==== Material provided ====

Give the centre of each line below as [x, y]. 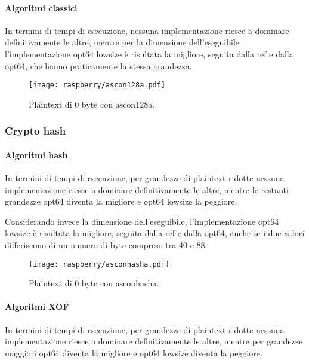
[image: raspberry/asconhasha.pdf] [99, 264]
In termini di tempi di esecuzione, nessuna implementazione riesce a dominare [147, 30]
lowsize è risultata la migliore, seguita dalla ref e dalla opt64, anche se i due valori [155, 233]
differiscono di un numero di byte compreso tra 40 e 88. [106, 245]
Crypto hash [35, 131]
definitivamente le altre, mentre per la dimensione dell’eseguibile [122, 42]
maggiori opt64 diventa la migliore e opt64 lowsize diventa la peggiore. [134, 353]
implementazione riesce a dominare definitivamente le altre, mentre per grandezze [154, 341]
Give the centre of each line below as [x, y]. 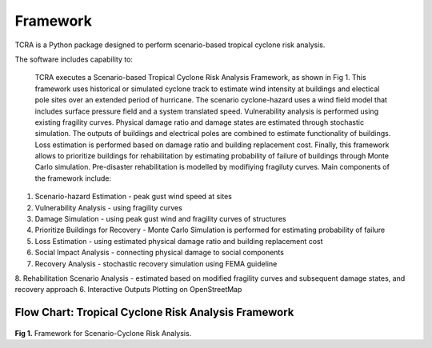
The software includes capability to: [74, 59]
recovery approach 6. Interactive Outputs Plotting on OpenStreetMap [128, 290]
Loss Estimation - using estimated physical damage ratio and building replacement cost [179, 241]
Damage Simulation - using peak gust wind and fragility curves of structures [161, 219]
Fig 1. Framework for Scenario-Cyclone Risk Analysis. [103, 333]
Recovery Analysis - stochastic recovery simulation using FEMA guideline [156, 263]
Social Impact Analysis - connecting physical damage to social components [159, 253]
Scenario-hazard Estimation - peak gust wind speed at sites [133, 197]
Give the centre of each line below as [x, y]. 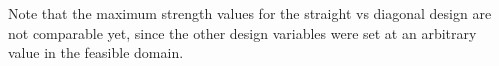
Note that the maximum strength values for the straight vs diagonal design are [250, 13]
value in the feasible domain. [96, 52]
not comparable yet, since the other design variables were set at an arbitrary [242, 32]
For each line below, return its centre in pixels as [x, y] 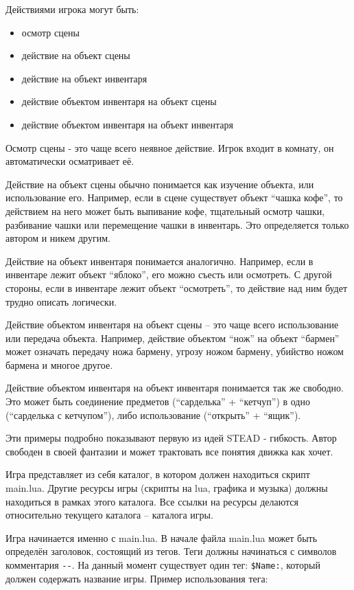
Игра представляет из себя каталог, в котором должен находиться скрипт [158, 474]
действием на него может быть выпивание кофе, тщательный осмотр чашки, [165, 211]
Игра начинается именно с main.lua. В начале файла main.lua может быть [162, 537]
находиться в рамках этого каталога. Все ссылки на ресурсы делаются [152, 501]
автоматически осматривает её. [70, 161]
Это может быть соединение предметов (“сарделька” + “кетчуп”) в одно [158, 401]
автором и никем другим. [58, 238]
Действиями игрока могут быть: [72, 9]
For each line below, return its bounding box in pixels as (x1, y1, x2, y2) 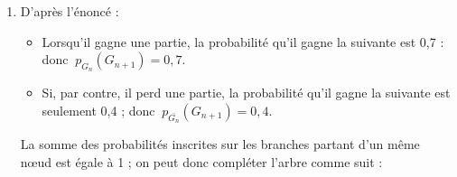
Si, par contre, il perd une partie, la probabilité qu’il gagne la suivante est (42, 83, 451, 102)
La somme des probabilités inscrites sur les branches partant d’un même (20, 135, 420, 154)
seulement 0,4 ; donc (42, 100, 155, 119)
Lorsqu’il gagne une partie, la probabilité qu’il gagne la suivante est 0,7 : (42, 32, 444, 51)
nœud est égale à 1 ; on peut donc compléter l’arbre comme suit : (20, 152, 383, 171)
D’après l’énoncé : (20, 2, 119, 20)
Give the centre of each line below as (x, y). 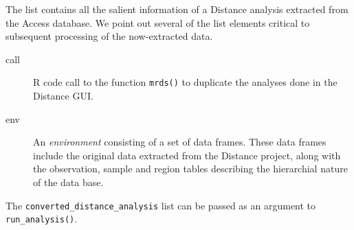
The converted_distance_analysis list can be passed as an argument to (161, 205)
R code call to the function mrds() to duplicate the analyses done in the (185, 82)
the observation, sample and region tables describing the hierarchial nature (190, 169)
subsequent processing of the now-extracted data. (109, 36)
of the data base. (68, 182)
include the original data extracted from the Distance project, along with (187, 155)
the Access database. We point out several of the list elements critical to (158, 22)
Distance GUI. (63, 96)
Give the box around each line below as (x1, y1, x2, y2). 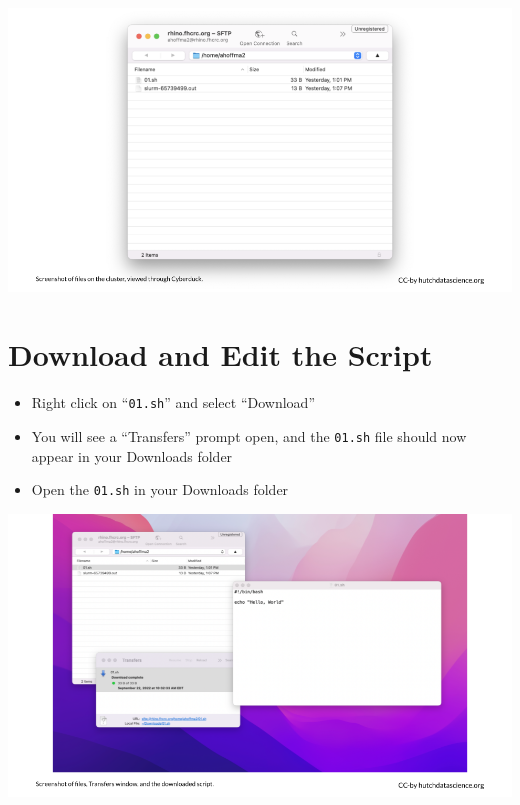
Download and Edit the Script (8, 334, 433, 375)
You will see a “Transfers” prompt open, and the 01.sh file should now (31, 425, 467, 446)
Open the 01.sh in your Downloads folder (31, 479, 289, 500)
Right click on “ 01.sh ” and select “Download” (31, 392, 315, 413)
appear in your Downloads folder (31, 445, 233, 466)
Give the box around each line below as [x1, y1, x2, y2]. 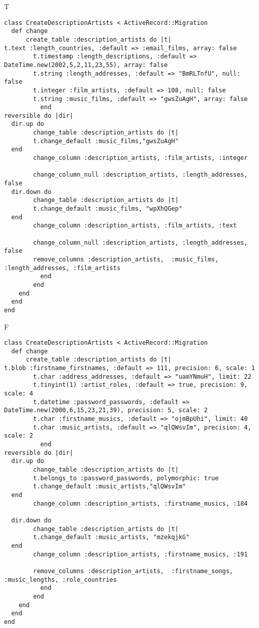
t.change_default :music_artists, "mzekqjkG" [33, 534, 190, 541]
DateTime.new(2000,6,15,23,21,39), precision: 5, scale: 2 [4, 407, 208, 414]
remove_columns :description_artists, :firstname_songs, [33, 567, 234, 575]
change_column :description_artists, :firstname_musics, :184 [33, 500, 248, 507]
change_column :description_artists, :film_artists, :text [33, 222, 237, 229]
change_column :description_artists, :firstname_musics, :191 [33, 550, 248, 558]
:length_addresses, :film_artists [4, 264, 121, 272]
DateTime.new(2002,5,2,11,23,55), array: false [4, 61, 168, 69]
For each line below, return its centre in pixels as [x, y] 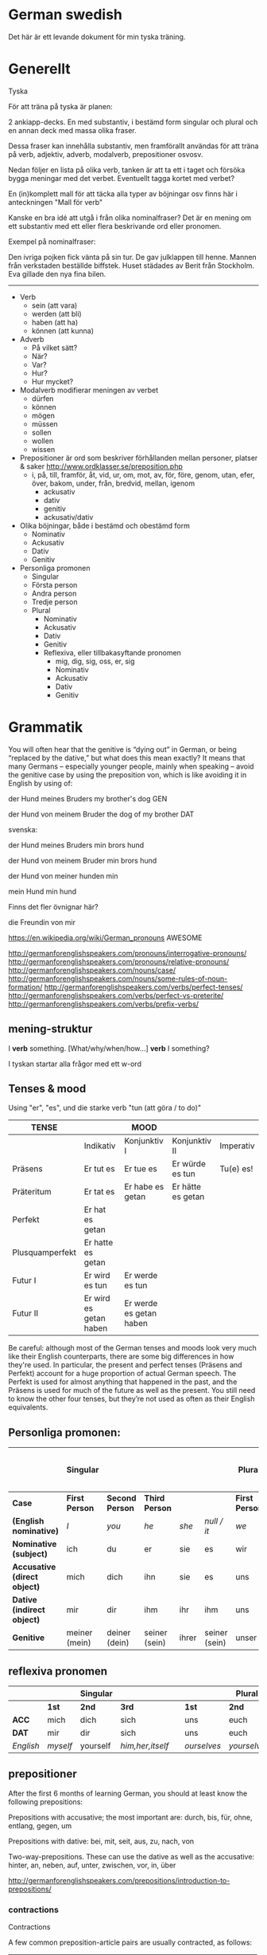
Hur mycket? [52, 381]
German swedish [66, 15]
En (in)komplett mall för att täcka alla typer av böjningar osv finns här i [123, 194]
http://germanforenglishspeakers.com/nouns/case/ [92, 970]
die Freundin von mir [42, 922]
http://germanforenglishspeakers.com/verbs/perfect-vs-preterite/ [116, 995]
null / [213, 1521]
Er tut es [99, 1169]
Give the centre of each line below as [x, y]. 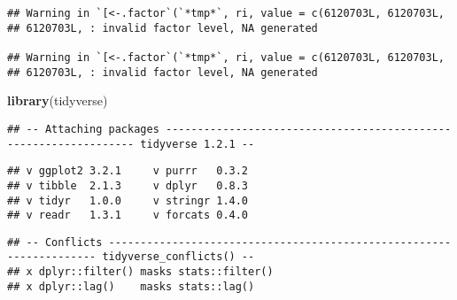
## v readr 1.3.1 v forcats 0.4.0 [128, 215]
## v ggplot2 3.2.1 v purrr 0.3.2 [128, 171]
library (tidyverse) [58, 100]
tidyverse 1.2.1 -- [198, 144]
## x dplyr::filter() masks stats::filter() [140, 272]
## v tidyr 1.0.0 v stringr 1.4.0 [128, 200]
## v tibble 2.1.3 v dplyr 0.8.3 [128, 185]
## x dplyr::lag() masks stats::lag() [131, 286]
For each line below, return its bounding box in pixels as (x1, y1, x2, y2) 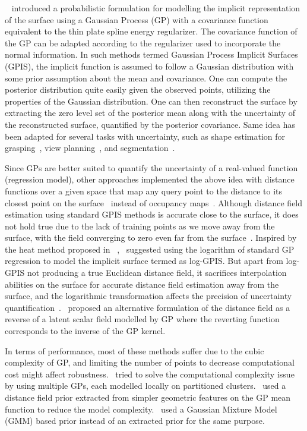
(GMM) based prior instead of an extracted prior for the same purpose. (5, 414, 265, 427)
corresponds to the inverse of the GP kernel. (5, 325, 166, 337)
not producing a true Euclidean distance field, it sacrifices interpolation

====

#### [Instructions for the task]
Copy every line above in which the string "Scenario" shows up.

#### [Expected answer]
Fig 1. Framework for Scenario-Cyclone Risk Analysis. [103, 333]
Scenario-hazard Estimation - peak gust wind speed at sites [133, 197]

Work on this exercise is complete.